> **REQUIRED WORK**
State how many lines of the records include the word "allows"; the reply is that number alone.

> **SOURCE RECORDS**

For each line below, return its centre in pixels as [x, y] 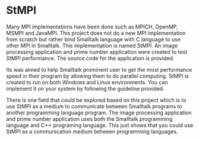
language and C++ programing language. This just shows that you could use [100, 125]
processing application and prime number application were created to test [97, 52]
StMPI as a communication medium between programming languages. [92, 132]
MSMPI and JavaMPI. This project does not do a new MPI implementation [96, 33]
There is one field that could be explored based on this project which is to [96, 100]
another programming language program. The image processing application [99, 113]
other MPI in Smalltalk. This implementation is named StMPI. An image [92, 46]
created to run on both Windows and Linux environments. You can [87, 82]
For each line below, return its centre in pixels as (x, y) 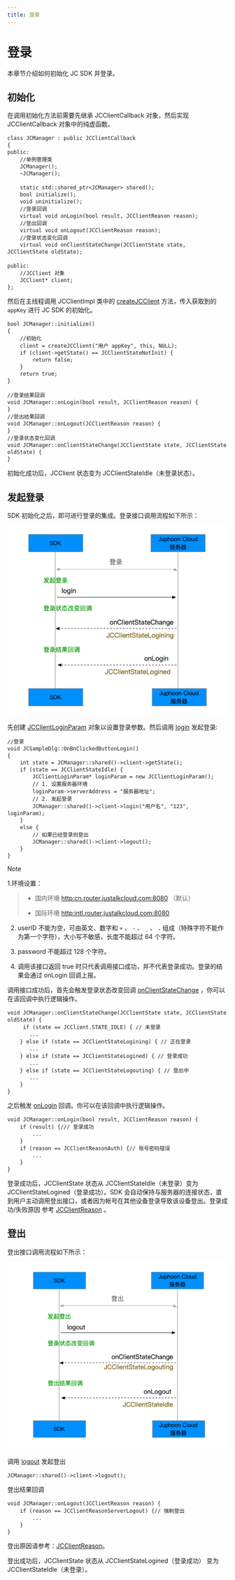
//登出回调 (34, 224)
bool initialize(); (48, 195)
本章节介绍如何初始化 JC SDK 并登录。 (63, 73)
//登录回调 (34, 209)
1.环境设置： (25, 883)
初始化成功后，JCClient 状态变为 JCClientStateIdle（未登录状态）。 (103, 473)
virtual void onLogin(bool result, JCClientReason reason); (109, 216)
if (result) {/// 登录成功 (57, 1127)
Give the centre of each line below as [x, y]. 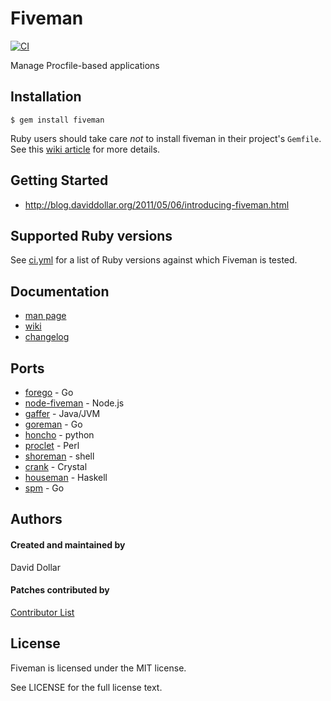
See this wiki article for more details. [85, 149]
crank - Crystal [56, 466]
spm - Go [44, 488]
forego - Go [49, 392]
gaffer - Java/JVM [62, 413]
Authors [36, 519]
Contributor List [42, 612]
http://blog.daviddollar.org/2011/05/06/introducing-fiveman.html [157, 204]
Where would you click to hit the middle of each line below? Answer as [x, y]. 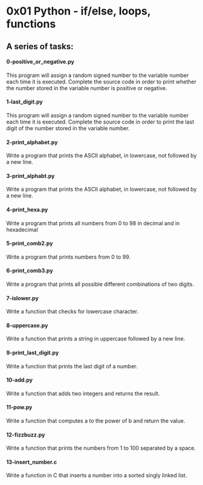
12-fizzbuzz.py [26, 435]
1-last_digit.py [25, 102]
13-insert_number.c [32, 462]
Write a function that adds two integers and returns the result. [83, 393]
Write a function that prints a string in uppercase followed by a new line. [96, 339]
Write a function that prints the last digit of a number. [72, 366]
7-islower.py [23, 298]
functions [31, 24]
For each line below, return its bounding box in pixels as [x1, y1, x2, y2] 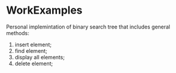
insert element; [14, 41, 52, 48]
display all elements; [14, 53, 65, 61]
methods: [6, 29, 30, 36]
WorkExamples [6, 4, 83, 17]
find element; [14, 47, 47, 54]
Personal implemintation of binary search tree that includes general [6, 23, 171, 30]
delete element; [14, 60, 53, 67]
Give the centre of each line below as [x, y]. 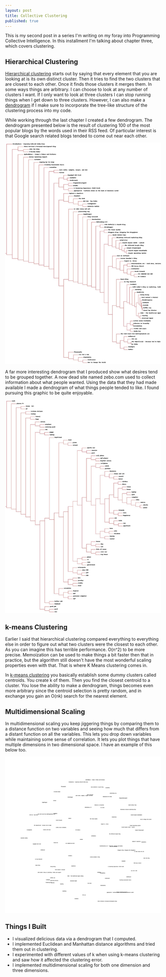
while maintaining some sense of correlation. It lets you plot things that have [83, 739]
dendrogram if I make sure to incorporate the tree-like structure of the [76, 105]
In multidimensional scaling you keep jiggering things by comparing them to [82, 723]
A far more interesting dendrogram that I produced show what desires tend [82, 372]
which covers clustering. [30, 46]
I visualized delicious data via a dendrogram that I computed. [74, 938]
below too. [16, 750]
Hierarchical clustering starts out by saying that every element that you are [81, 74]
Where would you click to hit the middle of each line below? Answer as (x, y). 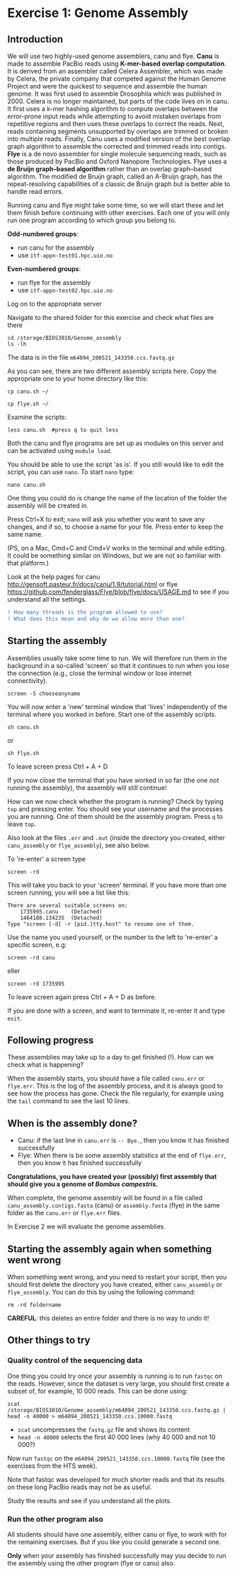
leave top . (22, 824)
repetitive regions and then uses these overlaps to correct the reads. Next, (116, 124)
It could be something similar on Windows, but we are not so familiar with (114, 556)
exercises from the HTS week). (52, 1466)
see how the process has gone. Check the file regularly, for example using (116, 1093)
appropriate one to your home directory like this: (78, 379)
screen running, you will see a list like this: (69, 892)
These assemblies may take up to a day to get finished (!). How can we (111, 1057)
--
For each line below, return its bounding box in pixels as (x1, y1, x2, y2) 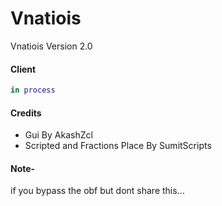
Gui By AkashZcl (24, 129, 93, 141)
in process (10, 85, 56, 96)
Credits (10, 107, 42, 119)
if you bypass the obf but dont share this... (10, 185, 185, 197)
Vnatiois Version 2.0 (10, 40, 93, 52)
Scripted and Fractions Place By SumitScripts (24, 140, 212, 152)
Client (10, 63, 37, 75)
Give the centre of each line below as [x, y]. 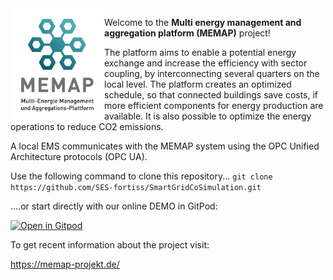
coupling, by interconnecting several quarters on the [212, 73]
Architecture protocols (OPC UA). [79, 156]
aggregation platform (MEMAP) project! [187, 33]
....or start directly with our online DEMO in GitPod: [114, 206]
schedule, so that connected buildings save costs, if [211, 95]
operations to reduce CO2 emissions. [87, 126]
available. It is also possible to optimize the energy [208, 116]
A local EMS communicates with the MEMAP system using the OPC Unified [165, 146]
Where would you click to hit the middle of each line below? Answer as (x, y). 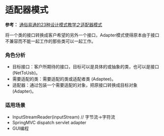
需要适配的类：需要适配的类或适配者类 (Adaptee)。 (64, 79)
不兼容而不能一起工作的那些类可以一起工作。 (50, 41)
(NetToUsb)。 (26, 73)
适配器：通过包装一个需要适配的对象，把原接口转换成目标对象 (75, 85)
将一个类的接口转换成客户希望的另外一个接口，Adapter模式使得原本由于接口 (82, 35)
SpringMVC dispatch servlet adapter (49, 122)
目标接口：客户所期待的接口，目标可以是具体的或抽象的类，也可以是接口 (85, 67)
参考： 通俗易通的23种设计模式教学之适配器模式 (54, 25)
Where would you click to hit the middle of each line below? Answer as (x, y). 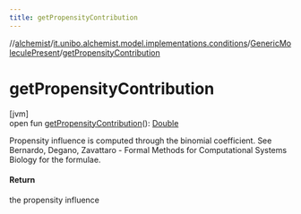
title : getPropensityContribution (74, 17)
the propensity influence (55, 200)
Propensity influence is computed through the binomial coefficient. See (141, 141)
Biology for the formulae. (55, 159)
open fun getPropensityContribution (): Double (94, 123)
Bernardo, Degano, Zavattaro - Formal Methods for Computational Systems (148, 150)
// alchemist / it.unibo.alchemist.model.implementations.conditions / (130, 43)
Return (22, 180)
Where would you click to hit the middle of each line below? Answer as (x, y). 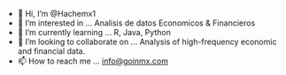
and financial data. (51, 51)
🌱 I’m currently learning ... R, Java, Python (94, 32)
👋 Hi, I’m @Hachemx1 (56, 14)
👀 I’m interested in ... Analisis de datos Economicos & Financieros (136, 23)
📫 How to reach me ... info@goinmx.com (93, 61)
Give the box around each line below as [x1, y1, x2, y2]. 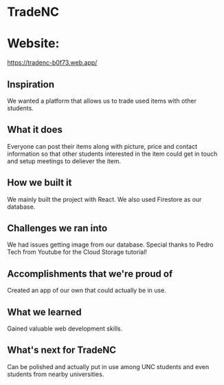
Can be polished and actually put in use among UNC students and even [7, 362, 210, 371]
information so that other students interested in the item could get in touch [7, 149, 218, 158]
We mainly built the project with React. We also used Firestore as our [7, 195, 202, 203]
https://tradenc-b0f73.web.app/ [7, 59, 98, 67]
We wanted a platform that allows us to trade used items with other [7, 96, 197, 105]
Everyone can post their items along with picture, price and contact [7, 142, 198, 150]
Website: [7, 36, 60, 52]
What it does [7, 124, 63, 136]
...
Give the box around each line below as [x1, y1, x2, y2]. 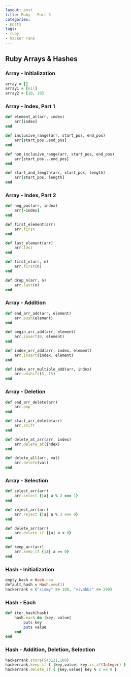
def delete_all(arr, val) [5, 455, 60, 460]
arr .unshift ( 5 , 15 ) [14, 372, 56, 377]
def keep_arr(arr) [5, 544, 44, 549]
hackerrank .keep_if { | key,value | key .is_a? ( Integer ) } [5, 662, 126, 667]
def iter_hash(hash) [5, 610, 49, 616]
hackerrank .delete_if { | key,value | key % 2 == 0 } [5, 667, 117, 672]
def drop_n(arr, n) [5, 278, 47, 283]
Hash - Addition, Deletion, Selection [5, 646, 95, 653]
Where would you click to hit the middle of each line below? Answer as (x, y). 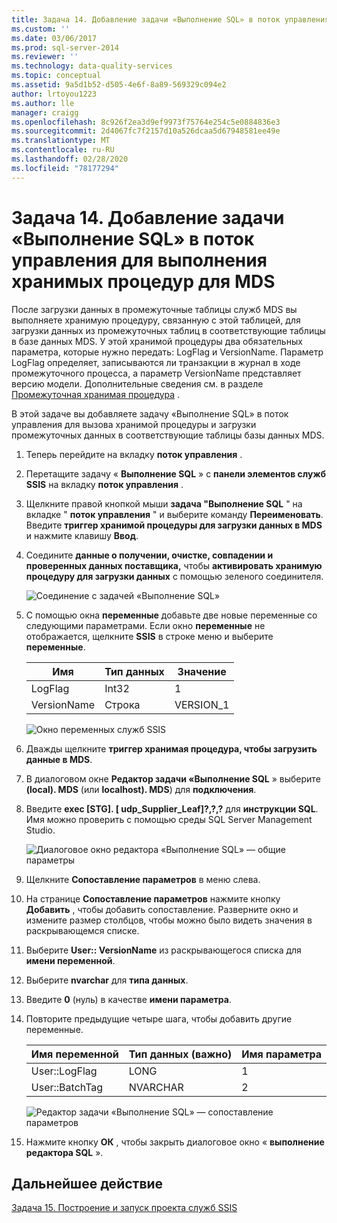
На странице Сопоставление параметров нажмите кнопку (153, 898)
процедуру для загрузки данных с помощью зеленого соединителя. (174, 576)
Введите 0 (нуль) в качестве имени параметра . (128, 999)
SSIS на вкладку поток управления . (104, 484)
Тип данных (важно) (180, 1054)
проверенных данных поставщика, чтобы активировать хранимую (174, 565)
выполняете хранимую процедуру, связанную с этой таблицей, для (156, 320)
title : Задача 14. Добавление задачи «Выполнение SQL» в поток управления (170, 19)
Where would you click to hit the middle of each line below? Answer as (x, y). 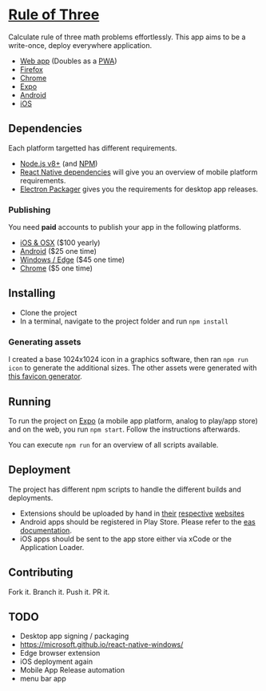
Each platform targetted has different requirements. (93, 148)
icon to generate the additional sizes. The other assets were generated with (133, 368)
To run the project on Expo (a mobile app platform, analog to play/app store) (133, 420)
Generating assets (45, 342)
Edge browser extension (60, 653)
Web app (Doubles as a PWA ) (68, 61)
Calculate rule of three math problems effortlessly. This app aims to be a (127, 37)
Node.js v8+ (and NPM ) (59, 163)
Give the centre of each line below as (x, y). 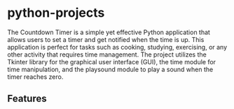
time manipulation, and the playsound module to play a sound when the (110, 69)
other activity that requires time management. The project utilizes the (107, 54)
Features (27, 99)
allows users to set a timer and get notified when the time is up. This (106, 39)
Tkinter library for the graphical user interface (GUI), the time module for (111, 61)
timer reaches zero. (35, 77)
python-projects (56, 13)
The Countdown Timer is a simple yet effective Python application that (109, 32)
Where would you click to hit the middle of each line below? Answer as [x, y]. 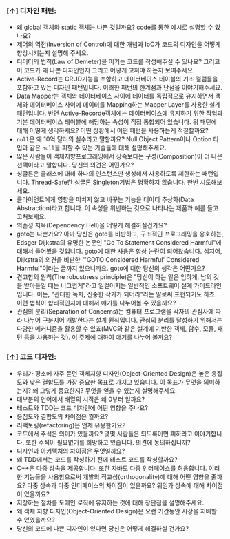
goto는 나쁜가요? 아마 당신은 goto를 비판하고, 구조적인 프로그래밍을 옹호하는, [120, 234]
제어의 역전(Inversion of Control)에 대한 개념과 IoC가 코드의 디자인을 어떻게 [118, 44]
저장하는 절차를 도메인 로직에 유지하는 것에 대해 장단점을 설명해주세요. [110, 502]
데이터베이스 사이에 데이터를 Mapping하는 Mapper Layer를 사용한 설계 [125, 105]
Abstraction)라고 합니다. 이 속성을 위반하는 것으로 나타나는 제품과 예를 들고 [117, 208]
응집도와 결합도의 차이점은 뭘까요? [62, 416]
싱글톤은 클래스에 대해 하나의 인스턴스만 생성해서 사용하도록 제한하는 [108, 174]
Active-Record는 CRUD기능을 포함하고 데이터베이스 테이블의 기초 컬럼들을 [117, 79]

> **EXERCISE RESPONSE**
2